Fraglich ist vor allem die Grundlage des Ganzen. Denn der McLaren-Bericht ist ein Dokument, das bei einem normalen Gericht nicht Bestand haben würde. Zu wenig handfeste Beweise, zu viel Wert auf Verallgemeinerungen.

Wundern muss man sich außerdem über die Rolle des Kronzeugen Grigori Rodschenkow, der das Antidopinglabor in Sotschi leitete und laut eigener Aussage durch Nacht-und-Nebel-Aktionen Proben durch ein Loch in der Wand des Labors austauschte, somit Athleten vor Überführung schützte. Im Beisein der WADA-Fachleute? Müsste staatlich gesteuertes Doping nicht anders aussehen als vermischte und ausgeschüttete Proben, wenn es zudem misslang, die Beweise professionell verschwinden zu lassen?

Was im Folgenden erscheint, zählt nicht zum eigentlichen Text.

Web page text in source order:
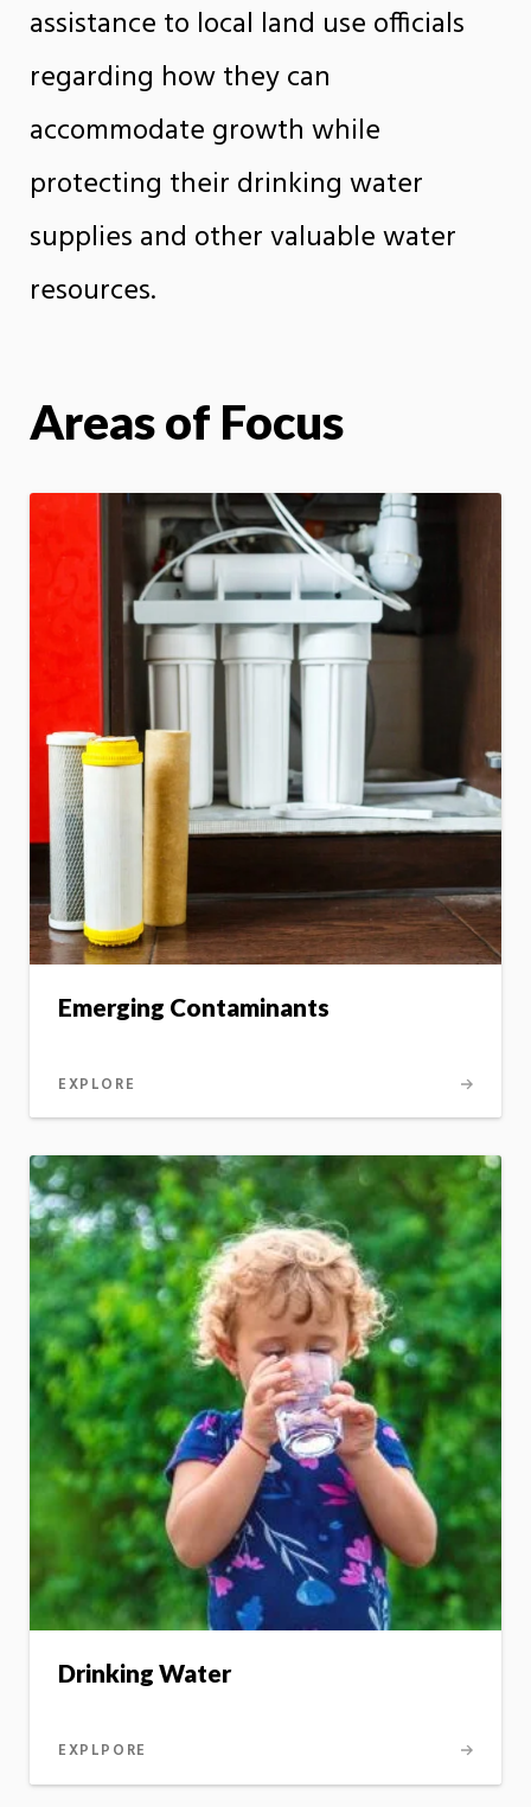
assistance to local land use officials
regarding how they can
accommodate growth while
protecting their drinking water
supplies and other valuable water
resources.
Areas of Focus
Emerging Contaminants
EXPLORE
Drinking Water
EXPLPORE
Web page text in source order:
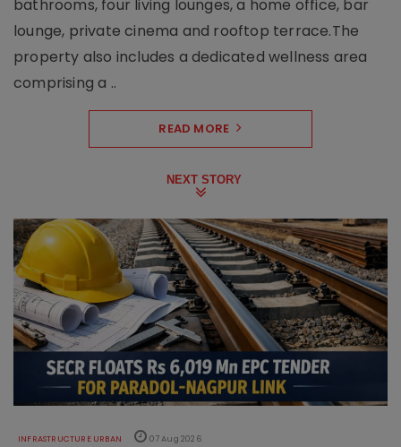
bathrooms, four living lounges, a home office, bar
lounge, private cinema and rooftop terrace.The
property also includes a dedicated wellness area
comprising a ..
READ MORE
NEXT STORY
INFRASTRUCTURE URBAN 07 Aug 2026
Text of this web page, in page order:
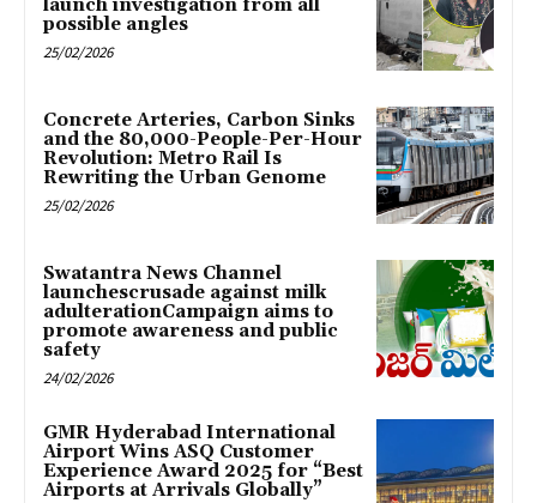
launch investigation from all
possible angles
25/02/2026
Concrete Arteries, Carbon Sinks
and the 80,000-People-Per-Hour
Revolution: Metro Rail Is
Rewriting the Urban Genome
25/02/2026
Swatantra News Channel
launchescrusade against milk
adulterationCampaign aims to
promote awareness and public
safety
24/02/2026
GMR Hyderabad International
Airport Wins ASQ Customer
Experience Award 2025 for “Best
Airports at Arrivals Globally”

Wie weit geht an dieser Stelle die Einmischung der Politik in den Sport? Vor allem, wenn es bei der Gründung der Olympischen Spiele ein Hauptanliegen war, die Nationen der Welt zusammenzuführen, sodass sich junge Sportler unabhängig von ihrer Herkunft im fairen Wettkampf messen können. Natürlich, die Betonung liegt auch auf "fair". Doping muss bekämpft werden. Grundlage dafür müssen aber einwandfreie Tests bleiben, die weltweit mit gleicher Genauigkeit und unangekündigter Regelmäßigkeit durchgeführt werden. Können überhaupt gleiche Wettbewerbsbedingungen für alle Sportler geschaffen werden? Wohl eher nicht. So verkommt Olympia immer mehr zum Macht- und Bereicherungsinstrument für Funktionäre.

Nun also ohne Russland. Hoffentlich ein Signal, den bisher nur halbherzig geführten Antidopingkampf in Zukunft konsequent durchzuführen. Und kein politisches Machtspiel. Die Zweifel bleiben dennoch.